AIMNet2 Backend
AIMNet2 is a machine-learning-potential backend available in PyAR. It is useful when you want fast molecular energy and force evaluations without calling an external quantum-chemistry executable.
When to use AIMNet2
Use aimnet_2 when you want:
fast optimisation of molecular structures
a machine-learning-potential route for aggregation, solvation, or reaction exploration
AFIR/geomeTRIC reaction searches without relying on Turbomole coordinate updates
Example commands
Molecular cluster search:
pyar-cli -s water.xyz water.xyz --software aimnet_2 -ss 10 -N 16 -c 0 0 -m 1 1
Reaction search:
pyar-cli react A.xyz B.xyz -N 8 -gmin 100 -gmax 1000 --software aimnet_2
Practical notes
PyAR bundles AIMNet2 model assets for its AIMNet2 interfaces.

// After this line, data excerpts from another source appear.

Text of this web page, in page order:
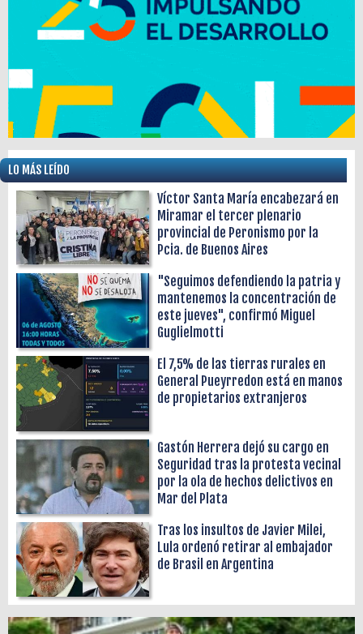
LO MÁS LEÍDO
Víctor Santa María encabezará en
Miramar el tercer plenario
provincial de Peronismo por la
Pcia. de Buenos Aires
"Seguimos defendiendo la patria y
mantenemos la concentración de
este jueves", confirmó Miguel
Guglielmotti
El 7,5% de las tierras rurales en
General Pueyrredon está en manos
de propietarios extranjeros
Gastón Herrera dejó su cargo en
Seguridad tras la protesta vecinal
por la ola de hechos delictivos en
Mar del Plata
Tras los insultos de Javier Milei,
Lula ordenó retirar al embajador
de Brasil en Argentina
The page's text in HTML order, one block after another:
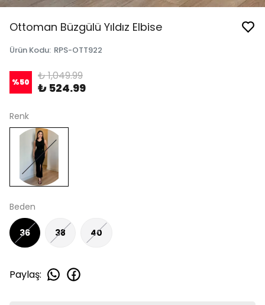
Ottoman Büzgülü Yıldız Elbise
Ürün Kodu: RPS-OTT922
%50 ₺ 1,049.99
₺ 524.99
Renk
Beden
36 38 40
Paylaş:

AIMNet2 is a third-party project from the Isayev Lab and is MIT licensed upstream. See
THIRD_PARTY_LICENSES/AIMNet2-LICENSEandTHIRD_PARTY_LICENSES/AIMNet2-PROVENANCE.md.As with all ML potentials, use AIMNet2 aggressively for exploration but validate important structures and energetics with an appropriate higher-level method.
AFIR/geomeTRIC status
aimnet_2 is registered as an energy-gradient provider for the
geomeTRIC-backed AFIR reaction route.